(Collected data)
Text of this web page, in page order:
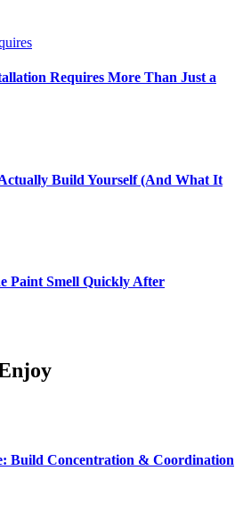
Requires More Than Just a
Build Yourself (And What It
Paint Smell Quickly After
Build Concentration & Coordination
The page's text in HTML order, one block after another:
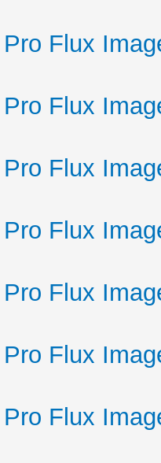
Flux
Flux
Flux
Flux
Flux
Flux
Flux
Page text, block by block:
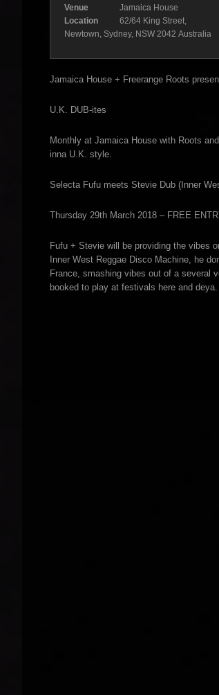
Venue
Jamaica House
Location
62/64 King Street,
Newtown, Sydney, NSW 2042 Australia
Jamaica House + Freerange Roots
U.K. DUB-ites
Monthly at Jamaica House with Roots
inna U.K. style.
Selecta Fufu meets Stevie Dub (Inner
Thursday 29th March 2018 – FREE
Fufu + Stevie will be providing the vibes
Inner West Reggae Disco Machine, he
France, smashing vibes out of a several
booked to play at festivals here and deya.
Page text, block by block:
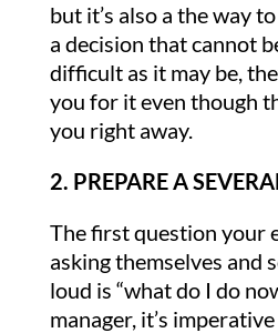
but it’s also a the way
a decision that cannot
difficult as it may be,
you for it even though
you right away.
2. PREPARE A
The first question your
asking themselves and
loud is “what do I do
manager, it’s
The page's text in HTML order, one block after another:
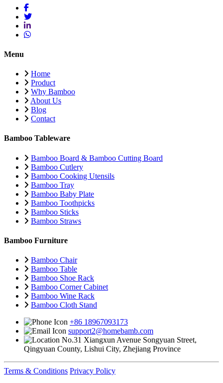
Menu
Home
Product
Why Bamboo
About Us
Blog
Contact
Bamboo Tableware
Bamboo Board & Bamboo Cutting Board
Bamboo Cutlery
Bamboo Cooking Utensils
Bamboo Tray
Bamboo Baby Plate
Bamboo Toothpicks
Bamboo Sticks
Bamboo Straws
Bamboo Furniture
Bamboo Chair
Bamboo Table
Bamboo Shoe Rack
Bamboo Corner Cabinet
Bamboo Wine Rack
Bamboo Cloth Stand
+86 18967093173
support2@homebamb.com
No.31 Xiangxun Avenue Songyuan Street,
Qingyuan County, Lishui City, Zhejiang Province
Terms & Conditions Privacy Policy
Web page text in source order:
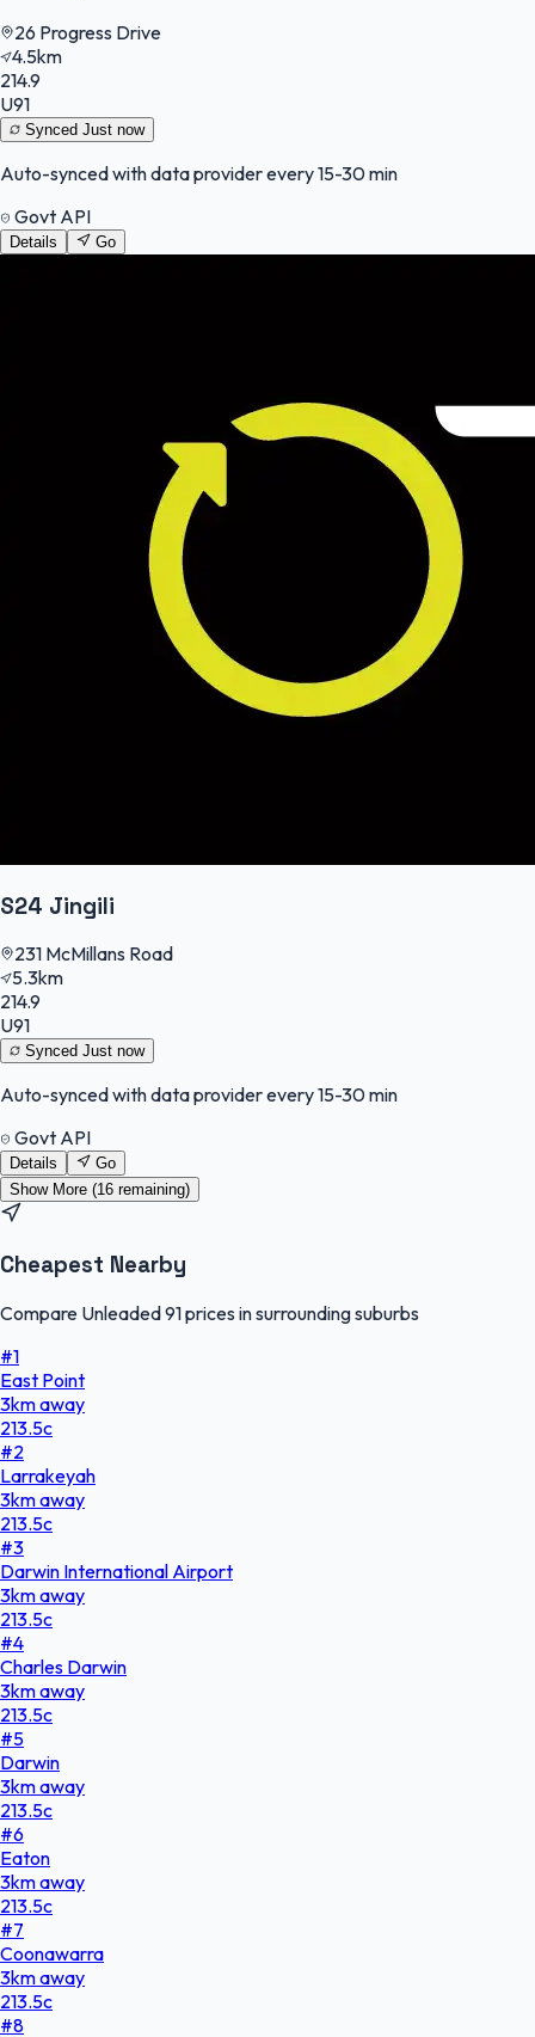
26 Progress Drive
4.5km
214.9
U91
Synced Just now
Auto-synced with data provider every 15-30 min
Govt API
Details Go
S24 Jingili
231 McMillans Road
5.3km
214.9
U91
Synced Just now
Auto-synced with data provider every 15-30 min
Govt API
Details
Go
Show More (16 remaining)
Cheapest Nearby
Compare Unleaded 91 prices in surrounding suburbs
#1
East Point
3kmaway
213.5c
#2
Larrakeyah
3kmaway
213.5c
#3
Darwin International Airport
3kmaway
213.5c
#4
Charles Darwin
3kmaway
213.5c
#5
Darwin
3kmaway
213.5c
#6
Eaton
3kmaway
213.5c
#7
Coonawarra
3kmaway
213.5c
#8
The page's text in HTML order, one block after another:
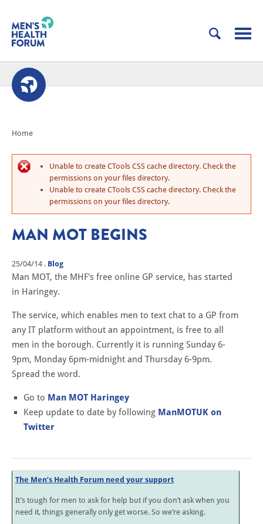
Home
Unable to create CTools CSS cache directory. Check the
permissions on your files directory.
Unable to create CTools CSS cache directory. Check the
permissions on your files directory.
MAN MOT BEGINS
25/04/14 . Blog
Man MOT, the MHF's free online GP service, has started
in Haringey.
The service, which enables men to text chat to a GP from
any IT platform without an appointment, is free to all
men in the borough. Currently it is running Sunday 6-
9pm, Monday 6pm-midnight and Thursday 6-9pm.
Spread the word.
Go to Man MOT Haringey
Keep update to date by following ManMOTUK on
Twitter
The Men’s Health Forum need your support
It’s tough for men to ask for help but if you don’t ask when you
need it, things generally only get worse. So we’re asking.
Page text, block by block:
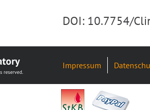
DOI: 10.7754/
Impressum
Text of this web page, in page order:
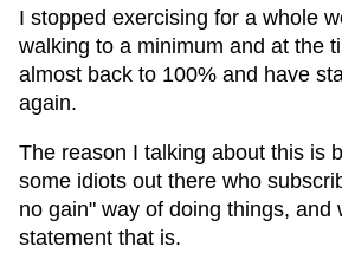
I stopped exercising for a whole
walking to a minimum and at the
almost back to 100% and have
again.
The reason I talking about this is
some idiots out there who
no gain" way of doing things, and
statement that is.
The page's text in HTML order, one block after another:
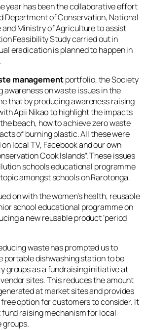
year has been the collaborative effort
Department of Conservation, National
and Ministry of Agriculture to assist
Feasibility Study carried out in
eradication is planned to happen in
managementportfolio, the Society
awareness on waste issues in the
that by producing awareness raising
Apii Nikao to highlight the impacts
beach, how to achieve zero waste
of burning plastic. All these were
local TV, Facebook and our own
Cook Islands”. These issues
schools educational programme
amongst schools on Rarotonga.
on with the women’s health, reusable
school educational programme on
a new reusable product ‘period
waste has prompted us to
portable dishwashing station to be
groups as a fundraising initiative at
sites. This reduces the amount
at market sites and provides
option for customers to consider. It
raising mechanism for local
groups.
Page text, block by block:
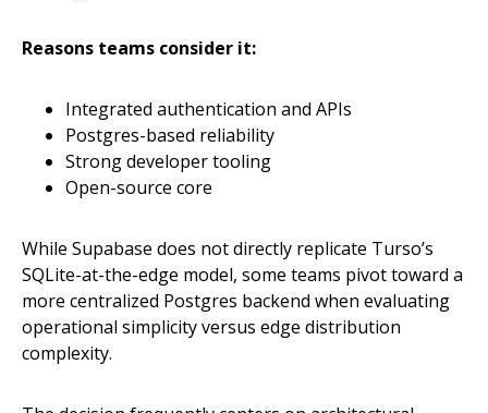
Reasons teams consider it:
Integrated authentication and APIs
Postgres-based reliability
Strong developer tooling
Open-source core
While Supabase does not directly replicate Turso’s
SQLite-at-the-edge model, some teams pivot toward a
more centralized Postgres backend when evaluating
operational simplicity versus edge distribution
complexity.
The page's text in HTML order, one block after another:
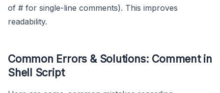
of # for single-line comments). This improves
readability.
Common Errors & Solutions: Comment in
Shell Script
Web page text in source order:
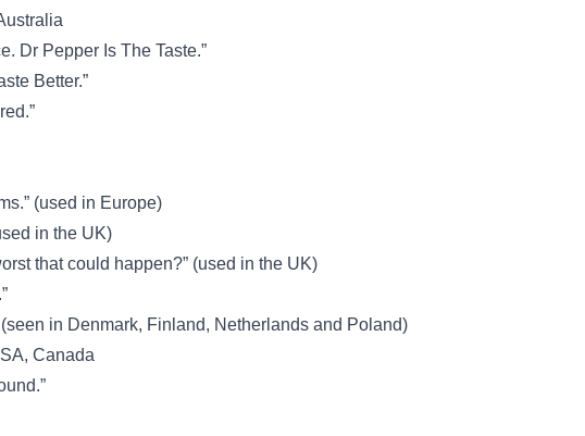
Dr Pepper Is The Taste.”
Better.”
(used in Europe)
in the UK)
that could happen?” (used in the UK)
in Denmark, Finland, Netherlands and Poland)
Canada
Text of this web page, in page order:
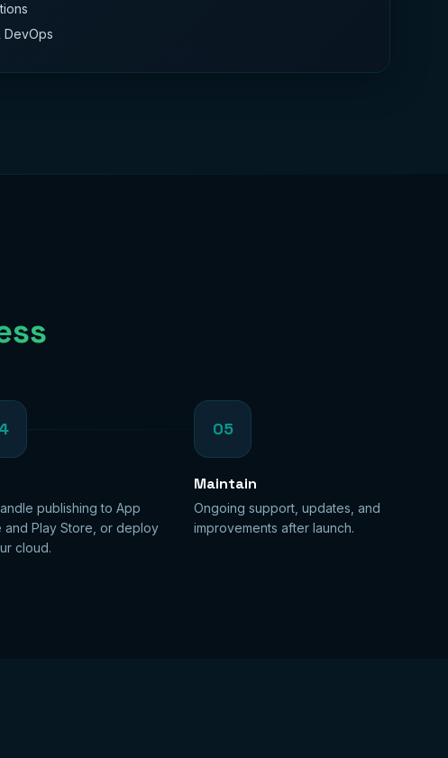
DevOps
publishing to App
and Play Store, or deploy
cloud.
05
Maintain
Ongoing support, updates, and
improvements after launch.
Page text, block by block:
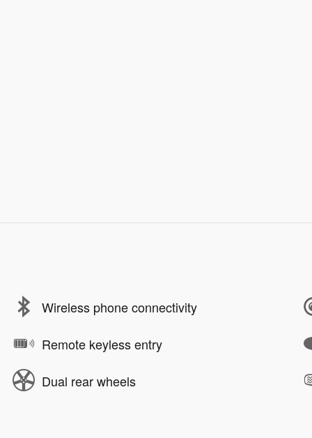
Wireless phone connectivity
Remote keyless entry
Dual rear wheels
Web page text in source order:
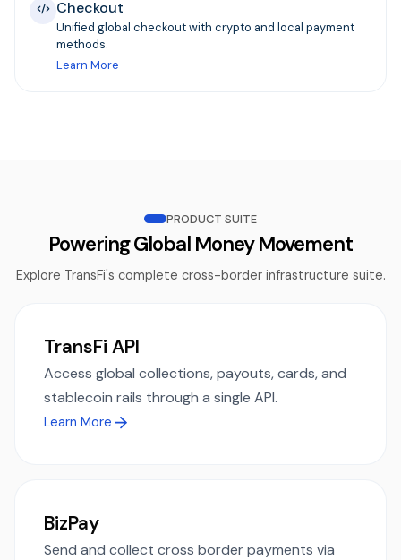
Checkout
Unified global checkout with crypto and local payment
methods.
Learn More
PRODUCT SUITE
Powering Global Money Movement
Explore TransFi's complete cross-border infrastructure suite.
TransFi API
Access global collections, payouts, cards, and
stablecoin rails through a single API.
Learn More
BizPay
Send and collect cross border payments via
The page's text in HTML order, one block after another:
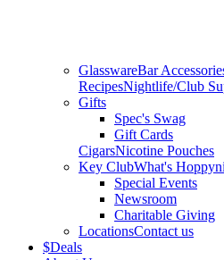
GlasswareBar
RecipesNightlife/Club
Gifts
Spec's Swag
Gift Cards
CigarsNicotine Pouches
Key ClubWhat's
Special Events
Newsroom
Charitable Giving
LocationsContact us
$Deals
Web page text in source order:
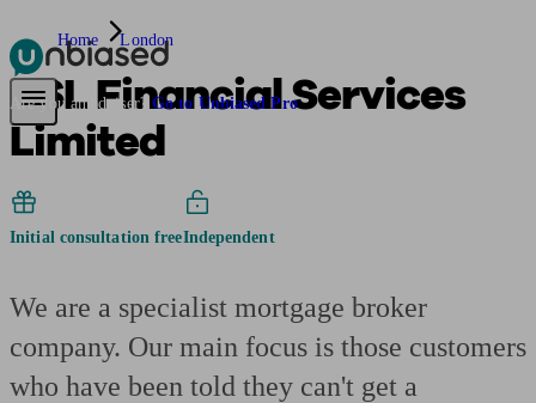
Pensions & RetirementFind a pension specialistStarting a pension
Are you an adviser? Go to Unbiased Pro
Home London
BSL Financial Services
Limited
Initial consultation freeIndependent
We are a specialist mortgage broker
company. Our main focus is those customers
who have been told they can't get a
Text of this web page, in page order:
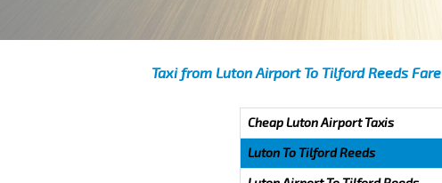
Taxi from Luton Airport To Tilford Reeds Fare
Cheap Luton Airport Taxis
Luton To Tilford Reeds

Goal of the exercise: Say how many lines above contain the string "some". Answer with the number only.

Exercise answer: 2